▸ Extracted data entries
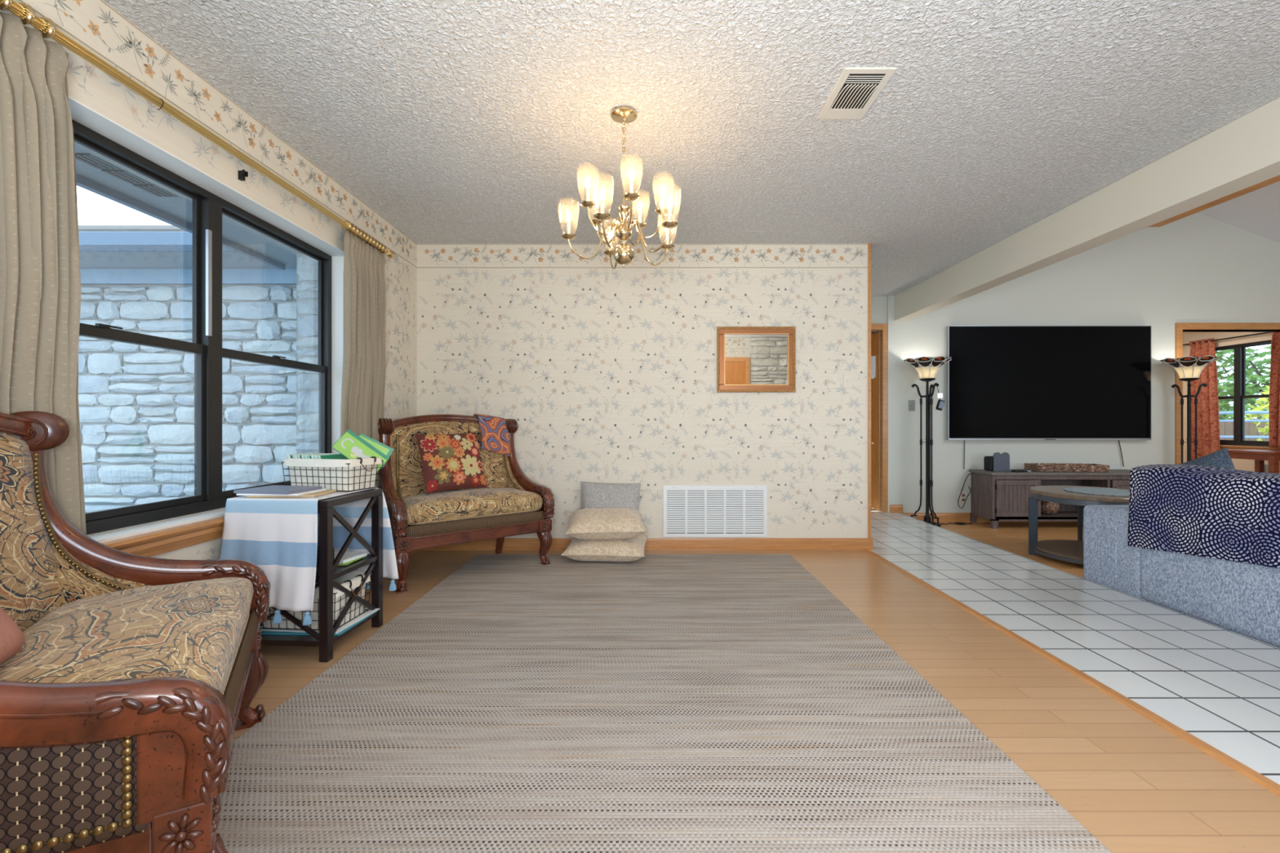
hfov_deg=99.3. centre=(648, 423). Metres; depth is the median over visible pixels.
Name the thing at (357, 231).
curtain ring
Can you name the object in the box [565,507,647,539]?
pillow
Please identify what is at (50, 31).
curtain ring
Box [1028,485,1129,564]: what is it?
end table
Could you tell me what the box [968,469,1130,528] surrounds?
stand
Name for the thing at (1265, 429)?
leafy tree
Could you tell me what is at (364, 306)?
curtain
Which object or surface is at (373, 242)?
curtain ring
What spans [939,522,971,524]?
cable
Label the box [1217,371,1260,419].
leafy tree
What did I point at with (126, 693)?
armchair
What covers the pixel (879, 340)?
door
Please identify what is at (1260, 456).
console table
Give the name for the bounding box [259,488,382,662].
side table
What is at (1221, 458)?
throw pillow
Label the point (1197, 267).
wall
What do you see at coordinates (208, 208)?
window
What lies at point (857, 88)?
ceiling vent
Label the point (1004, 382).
television
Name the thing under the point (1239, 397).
window
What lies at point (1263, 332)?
curtain rod
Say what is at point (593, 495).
pillow
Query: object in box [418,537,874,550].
baseboard
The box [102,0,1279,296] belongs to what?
ceiling
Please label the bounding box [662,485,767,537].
air vent
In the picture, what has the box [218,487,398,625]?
tablecloth
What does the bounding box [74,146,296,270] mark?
soffit
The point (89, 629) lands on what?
seat cushion
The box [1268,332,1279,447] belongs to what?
curtain
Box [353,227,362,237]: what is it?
curtain ring
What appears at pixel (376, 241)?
curtain ring
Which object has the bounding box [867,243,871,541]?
trim
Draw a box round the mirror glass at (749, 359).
[724,334,787,384]
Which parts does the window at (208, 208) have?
sash, sash, rod, sash, sash
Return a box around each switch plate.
[843,373,852,387]
[908,400,915,410]
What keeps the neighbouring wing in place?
on the ground
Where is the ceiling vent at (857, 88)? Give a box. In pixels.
[817,66,897,119]
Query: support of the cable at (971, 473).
hanging from the stand
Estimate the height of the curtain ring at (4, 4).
0.060 m
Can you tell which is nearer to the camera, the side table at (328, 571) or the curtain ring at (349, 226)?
the side table at (328, 571)
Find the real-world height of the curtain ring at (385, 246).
0.060 m
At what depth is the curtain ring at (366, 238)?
3.39 m
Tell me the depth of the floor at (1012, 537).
5.38 m
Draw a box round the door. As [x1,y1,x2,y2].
[871,323,888,512]
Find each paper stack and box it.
[334,551,367,563]
[337,555,366,564]
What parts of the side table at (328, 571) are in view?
leg, leg
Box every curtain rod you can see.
[0,0,395,257]
[1182,332,1271,345]
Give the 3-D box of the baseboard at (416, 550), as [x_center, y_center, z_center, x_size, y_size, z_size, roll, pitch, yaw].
[-1.831,0.963,1.960,0.030,0.090,4.701,0,0,0]
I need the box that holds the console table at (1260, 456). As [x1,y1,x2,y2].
[1217,449,1279,473]
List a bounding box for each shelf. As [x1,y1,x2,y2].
[259,611,377,646]
[315,554,377,582]
[1035,539,1083,559]
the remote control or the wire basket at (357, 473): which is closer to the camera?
the wire basket at (357, 473)
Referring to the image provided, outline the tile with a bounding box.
[871,511,1279,784]
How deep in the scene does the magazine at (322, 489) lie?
2.33 m
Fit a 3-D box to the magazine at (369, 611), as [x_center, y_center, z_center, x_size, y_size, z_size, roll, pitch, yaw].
[-1.530,0.914,2.542,0.385,0.004,0.315,0,0,6]
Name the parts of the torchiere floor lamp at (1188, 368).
scroll arm, rod, scroll arm, shade dish, rod, lamp shade, rod, scroll arm
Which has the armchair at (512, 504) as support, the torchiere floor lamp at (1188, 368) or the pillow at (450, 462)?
the pillow at (450, 462)
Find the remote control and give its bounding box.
[1011,470,1031,471]
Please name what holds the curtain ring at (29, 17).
hanging from the curtain rod at (18, 10)
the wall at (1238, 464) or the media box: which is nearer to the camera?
the media box
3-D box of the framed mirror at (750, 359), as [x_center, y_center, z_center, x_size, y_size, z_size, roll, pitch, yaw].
[0.861,-0.506,4.326,0.629,0.527,0.026,0,0,0]
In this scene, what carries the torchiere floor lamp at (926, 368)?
on the floor at (1012, 537)
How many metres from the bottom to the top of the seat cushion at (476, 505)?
0.169 m
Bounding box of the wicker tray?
[1023,462,1109,472]
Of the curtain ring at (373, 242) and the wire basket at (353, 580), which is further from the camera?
the curtain ring at (373, 242)
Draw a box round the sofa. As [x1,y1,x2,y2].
[1083,505,1279,648]
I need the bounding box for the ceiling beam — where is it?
[894,97,1279,320]
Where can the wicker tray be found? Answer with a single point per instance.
(1042, 467)
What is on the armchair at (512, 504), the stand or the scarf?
the scarf
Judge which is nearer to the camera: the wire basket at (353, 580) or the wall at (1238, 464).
the wire basket at (353, 580)
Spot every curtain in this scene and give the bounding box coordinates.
[0,12,86,535]
[339,230,386,488]
[1189,337,1219,460]
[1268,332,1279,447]
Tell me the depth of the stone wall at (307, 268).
3.42 m
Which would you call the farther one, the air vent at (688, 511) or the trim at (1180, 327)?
the trim at (1180, 327)
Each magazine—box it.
[233,484,322,494]
[236,488,327,495]
[246,489,336,497]
[260,608,379,634]
[260,610,377,635]
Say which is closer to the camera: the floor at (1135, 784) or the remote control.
the floor at (1135, 784)
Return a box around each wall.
[0,0,417,559]
[74,141,319,535]
[417,243,873,537]
[871,212,1279,512]
[1182,332,1279,473]
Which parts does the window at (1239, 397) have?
sash, sash, sash, sash
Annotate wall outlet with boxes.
[960,492,966,502]
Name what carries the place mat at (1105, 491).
on the end table at (1069, 551)
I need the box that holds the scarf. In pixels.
[473,413,510,456]
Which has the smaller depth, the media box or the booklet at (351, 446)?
the booklet at (351, 446)
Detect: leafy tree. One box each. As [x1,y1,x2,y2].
[1215,345,1271,419]
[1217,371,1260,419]
[1244,385,1269,440]
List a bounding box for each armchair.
[0,411,271,852]
[377,414,555,594]
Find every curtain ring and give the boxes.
[0,0,13,9]
[11,2,35,24]
[33,16,56,38]
[341,220,351,230]
[347,222,355,232]
[351,225,359,235]
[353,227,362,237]
[357,230,365,239]
[360,232,368,241]
[364,234,372,244]
[368,236,375,245]
[372,239,378,248]
[375,240,382,249]
[377,243,384,251]
[380,244,387,253]
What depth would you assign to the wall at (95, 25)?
2.34 m
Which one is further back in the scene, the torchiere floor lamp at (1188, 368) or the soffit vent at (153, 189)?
the torchiere floor lamp at (1188, 368)
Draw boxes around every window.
[71,119,331,534]
[1214,340,1271,446]
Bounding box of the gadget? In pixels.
[935,386,944,410]
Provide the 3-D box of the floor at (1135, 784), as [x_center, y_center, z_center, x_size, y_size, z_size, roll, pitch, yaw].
[-0.345,1.068,1.950,4.110,0.120,5.100,0,0,0]
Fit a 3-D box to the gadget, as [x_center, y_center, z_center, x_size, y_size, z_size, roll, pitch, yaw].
[3.115,-0.263,5.799,0.088,0.260,0.034,0,0,0]
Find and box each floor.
[232,550,1279,852]
[934,521,1083,577]
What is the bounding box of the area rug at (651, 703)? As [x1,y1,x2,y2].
[215,554,1111,852]
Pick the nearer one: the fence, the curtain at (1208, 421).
the curtain at (1208, 421)
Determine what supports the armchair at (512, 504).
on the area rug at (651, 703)
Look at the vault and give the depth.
5.86 m
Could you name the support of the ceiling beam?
attached to the ceiling
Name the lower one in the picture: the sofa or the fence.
the sofa
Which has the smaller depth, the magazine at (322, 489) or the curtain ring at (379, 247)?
the magazine at (322, 489)
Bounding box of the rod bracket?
[238,169,248,181]
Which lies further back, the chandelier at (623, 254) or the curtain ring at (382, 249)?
the curtain ring at (382, 249)
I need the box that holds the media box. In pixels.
[983,452,1009,471]
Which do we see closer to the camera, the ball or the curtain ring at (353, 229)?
the curtain ring at (353, 229)
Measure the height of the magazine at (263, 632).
0.006 m
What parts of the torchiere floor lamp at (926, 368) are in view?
scroll arm, rod, shade dish, lamp shade, scroll arm, rod, scroll arm, rod
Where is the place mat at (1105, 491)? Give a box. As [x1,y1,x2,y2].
[1063,487,1129,496]
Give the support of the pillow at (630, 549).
on the area rug at (651, 703)
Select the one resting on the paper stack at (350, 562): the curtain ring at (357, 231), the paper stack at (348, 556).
the paper stack at (348, 556)
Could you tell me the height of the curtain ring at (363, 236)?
0.060 m
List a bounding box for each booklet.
[331,429,389,471]
[359,433,394,468]
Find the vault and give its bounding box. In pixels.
[1197,181,1279,243]
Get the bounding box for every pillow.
[0,607,25,664]
[414,431,487,494]
[560,533,648,561]
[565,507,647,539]
[580,481,640,511]
[1178,447,1235,469]
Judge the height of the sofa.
0.835 m
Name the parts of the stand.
leg, leg, door, door
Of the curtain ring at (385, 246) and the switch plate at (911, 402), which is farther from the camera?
the switch plate at (911, 402)
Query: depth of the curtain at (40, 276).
1.57 m
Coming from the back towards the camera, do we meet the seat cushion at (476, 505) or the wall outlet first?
the wall outlet
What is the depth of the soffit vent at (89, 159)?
2.47 m
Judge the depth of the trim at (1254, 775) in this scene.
1.98 m
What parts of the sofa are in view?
arm, backrest
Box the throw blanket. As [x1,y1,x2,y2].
[1127,464,1279,568]
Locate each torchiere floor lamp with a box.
[903,355,951,526]
[1160,355,1219,463]
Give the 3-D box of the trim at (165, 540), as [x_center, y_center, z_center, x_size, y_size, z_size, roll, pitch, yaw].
[-1.820,0.449,2.454,0.052,0.090,1.997,0,0,0]
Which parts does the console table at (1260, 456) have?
leg, leg
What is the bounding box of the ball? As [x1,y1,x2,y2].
[1040,500,1059,514]
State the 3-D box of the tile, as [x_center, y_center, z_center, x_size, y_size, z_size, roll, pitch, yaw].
[0.310,1.067,1.980,5.020,0.122,8.360,0,0,0]
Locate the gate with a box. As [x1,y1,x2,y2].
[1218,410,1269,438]
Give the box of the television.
[946,325,1151,469]
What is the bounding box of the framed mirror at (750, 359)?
[716,326,795,392]
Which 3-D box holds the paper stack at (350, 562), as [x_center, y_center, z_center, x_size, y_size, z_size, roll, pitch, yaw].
[-1.482,0.644,2.565,0.220,0.004,0.160,0,0,3]
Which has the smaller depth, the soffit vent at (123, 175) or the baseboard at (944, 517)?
the soffit vent at (123, 175)
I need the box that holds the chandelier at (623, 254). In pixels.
[558,106,680,269]
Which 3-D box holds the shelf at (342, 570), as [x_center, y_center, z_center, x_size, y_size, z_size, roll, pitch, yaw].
[-1.560,0.664,2.515,0.434,0.022,0.414,0,0,3]
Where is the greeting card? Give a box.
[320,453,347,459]
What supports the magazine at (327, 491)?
on the tablecloth
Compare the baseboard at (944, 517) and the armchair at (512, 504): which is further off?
the baseboard at (944, 517)
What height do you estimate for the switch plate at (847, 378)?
0.116 m
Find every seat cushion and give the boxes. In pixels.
[0,577,253,692]
[401,488,542,524]
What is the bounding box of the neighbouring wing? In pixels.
[78,225,296,513]
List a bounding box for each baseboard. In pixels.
[409,549,418,555]
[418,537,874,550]
[889,504,1083,521]
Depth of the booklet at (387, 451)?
2.74 m
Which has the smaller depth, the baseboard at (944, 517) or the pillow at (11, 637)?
the pillow at (11, 637)
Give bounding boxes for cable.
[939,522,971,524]
[957,472,973,508]
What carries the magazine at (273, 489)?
on the magazine at (322, 489)
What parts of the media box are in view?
panel
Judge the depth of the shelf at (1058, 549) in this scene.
4.44 m
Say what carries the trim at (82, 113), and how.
attached to the wall at (95, 25)
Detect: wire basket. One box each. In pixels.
[259,570,372,630]
[281,456,383,491]
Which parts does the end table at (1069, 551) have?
leg, leg
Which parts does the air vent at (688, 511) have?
louver panel, louver panel, louver panel, louver panel, louver panel
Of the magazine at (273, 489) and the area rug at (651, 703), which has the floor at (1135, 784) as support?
the area rug at (651, 703)
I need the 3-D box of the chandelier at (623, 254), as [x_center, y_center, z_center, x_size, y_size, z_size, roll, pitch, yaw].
[-0.092,-1.075,2.524,0.558,0.710,0.582,0,0,-36]
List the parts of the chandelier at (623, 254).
lamp shade, bulb, lamp shade, bulb, arm, lamp shade, lamp shade, bulb, arm, arm, lamp shade, bulb, arm, arm, chain, arm, bulb, lamp shade, arm, bulb, lamp shade, arm, arm, arm, lamp shade, bulb, lamp shade, lamp shade, bulb
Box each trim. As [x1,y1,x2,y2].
[68,96,343,542]
[100,515,224,556]
[863,548,1279,796]
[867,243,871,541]
[1148,174,1279,226]
[1174,322,1279,464]
[1219,444,1279,450]
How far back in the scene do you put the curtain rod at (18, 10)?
1.99 m
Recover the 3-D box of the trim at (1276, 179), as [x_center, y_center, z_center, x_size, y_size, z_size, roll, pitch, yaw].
[2.965,-2.371,1.245,0.070,2.442,3.890,0,0,0]
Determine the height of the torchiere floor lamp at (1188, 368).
1.812 m
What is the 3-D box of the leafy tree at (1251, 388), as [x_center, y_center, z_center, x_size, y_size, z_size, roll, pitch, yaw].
[15.136,-0.962,12.806,3.296,4.850,4.433,0,0,-17]
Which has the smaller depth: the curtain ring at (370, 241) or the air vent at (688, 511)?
the curtain ring at (370, 241)
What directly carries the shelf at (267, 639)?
attached to the side table at (328, 571)
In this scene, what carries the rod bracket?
attached to the wall at (95, 25)
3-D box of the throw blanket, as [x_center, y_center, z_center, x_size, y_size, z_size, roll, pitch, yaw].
[3.050,0.485,2.171,0.412,0.491,2.144,0,0,0]
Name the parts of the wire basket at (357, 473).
handle
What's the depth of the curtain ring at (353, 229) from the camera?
3.23 m
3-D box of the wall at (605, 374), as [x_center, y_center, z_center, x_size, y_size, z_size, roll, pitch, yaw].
[-0.123,-0.213,4.405,3.846,2.442,0.132,0,0,0]
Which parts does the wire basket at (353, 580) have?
handle
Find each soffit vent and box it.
[75,153,120,168]
[101,169,151,183]
[132,184,178,196]
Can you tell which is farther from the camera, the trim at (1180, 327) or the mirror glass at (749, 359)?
the trim at (1180, 327)
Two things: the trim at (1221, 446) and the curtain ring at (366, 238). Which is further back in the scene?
the trim at (1221, 446)
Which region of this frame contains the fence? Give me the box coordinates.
[1219,418,1269,440]

▸ Exercise prompt
In your answer, include only the lines above starting at the line that holds "What is the bounding box of the neighbouring" and ending at the line that holds "Give bounding boxes for cable.", copied exactly.

▸ Answer space
What is the bounding box of the neighbouring wing? In pixels.
[78,225,296,513]
List a bounding box for each baseboard. In pixels.
[409,549,418,555]
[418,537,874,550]
[889,504,1083,521]
Depth of the booklet at (387, 451)?
2.74 m
Which has the smaller depth, the baseboard at (944, 517) or the pillow at (11, 637)?
the pillow at (11, 637)
Give bounding boxes for cable.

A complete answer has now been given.